Легко понять, что если все это было неприятно для нас, то это невыразимо раздражало военных корреспондентов, испорченных английской публикой, жадной до новостей и не только перемывающей свое грязное белье на глазах у всех, но и приглашающей и всех прохожих принимать участие в этом процессе. Конечно, мне известно, что критика свободной прессы производит неприятное впечатление, подобное восточному ветру, однако она очень полезна для тех, кто может ее вынести. Как бы то ни было, мы доводим это дело до крайности. Даю слово, я уверен, что гораздо здоровее жить в блаженном раю полного неведения, чем добровольно плавать на поверхности грязной воды, в которой постоянно перемывается грязное белье на глазах у всех народов. Поэтому я, как человек, очень симпатизирую журналистам, но, как военный, я гораздо более на стороне японцев. Одни сражаются за свою родину, другие же должны сами согласиться, что они работают для райка. Некоторые корреспонденты также раздражены тем, что между ними и японскими журналистами здесь не делают никакого различия, между тем последние не пользуются таким высоким уважением, как журналисты Америки или Англии. Я не думаю, чтобы это было так. Японцы, с которыми мы имели дело, представляют из себя чистейшую военную касту, и вполне естественно, что присутствие штатских в армии их раздражает. Насколько я понимаю, японцы считают военных агентов за неизбежное зло, корреспондентов же за совершенно лишнее зло, но все-таки я не нахожу разницы между обращением с нами и с ними. Более горькие жалобы раздаются на то, что иностранцам не позволяется ходить и рассматривать японские орудия, магазины, склады и прочее. Пусть кто-нибудь из них отправится, даже во время глубокого мира, хотя бы в Мирот (Meerot) и попробует войти в орудийный парк, они скоро убедятся, что не одни только японцы принимают элементарные меры предосторожности. Все это весьма обыкновенные вещи, но мелочи способны вырастать до больших размеров, пока что-либо действительно выдающееся не поставит их на их настоящее место.

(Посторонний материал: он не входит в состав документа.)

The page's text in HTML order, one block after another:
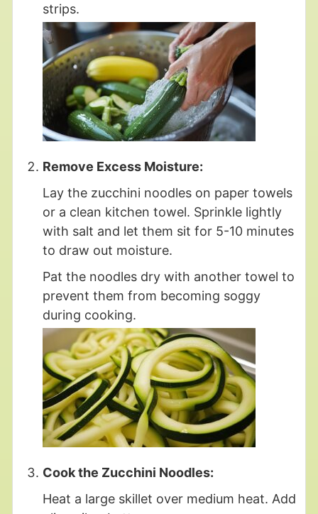
strips.
Remove Excess Moisture:
Lay the zucchini noodles on paper towels
or a clean kitchen towel. Sprinkle lightly
with salt and let them sit for 5-10 minutes
to draw out moisture.
Pat the noodles dry with another towel to
prevent them from becoming soggy
during cooking.
Cook the Zucchini Noodles:
Heat a large skillet over medium heat. Add

24-го числа я встретился с маршалом Куроки, который сообщил мне, что только что привели двух пленных, сотника и казака. Офицер лишился своей лошади, вырвавшейся у него, а казак остался при своем начальнике.

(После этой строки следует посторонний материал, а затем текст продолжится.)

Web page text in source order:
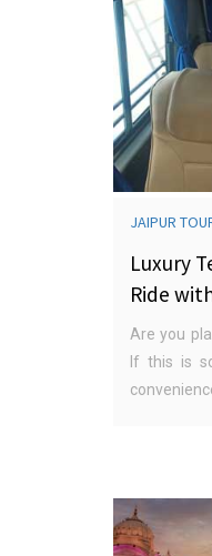
JAIPUR
Luxury
Ride
Are you
If this is
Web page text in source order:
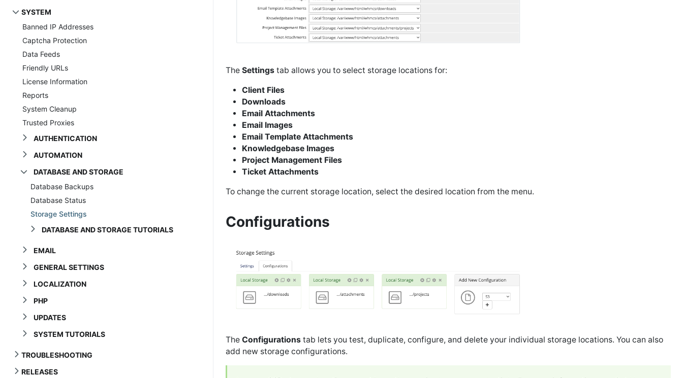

Они располагались на отдыхе в лесу, когда китайцы донесли о них на ближайший пост коммуникационной линии. Единственными солдатами на этом посту были обозные, не имевшие ружей и вооруженные лишь штыками. Несмотря на это, они все-таки решили взять в плен казаков и, вырезав себе дубины, окружили их и по условленному предварительно сигналу набросились на двух русских прежде, чем те успели схватить свое огнестрельное оружие. Офицер был красивый молодой человек. Он наотрез отказался сообщить какие-либо сведения и просил только, чтобы его возвратили назад при первом обмене пленных. Генерал Куроки со смехом рассказывал мне эту историю, как знаменитые на весь мир казаки были захвачены в плен двумя или тремя обозными при помощи нескольких кули. Это было, конечно, очень ловко и смело со стороны японцев, но я не вполне уясняю себе, каким образом эти русские могли бы успешно защищаться против целой толпы этих решительных маленьких людей.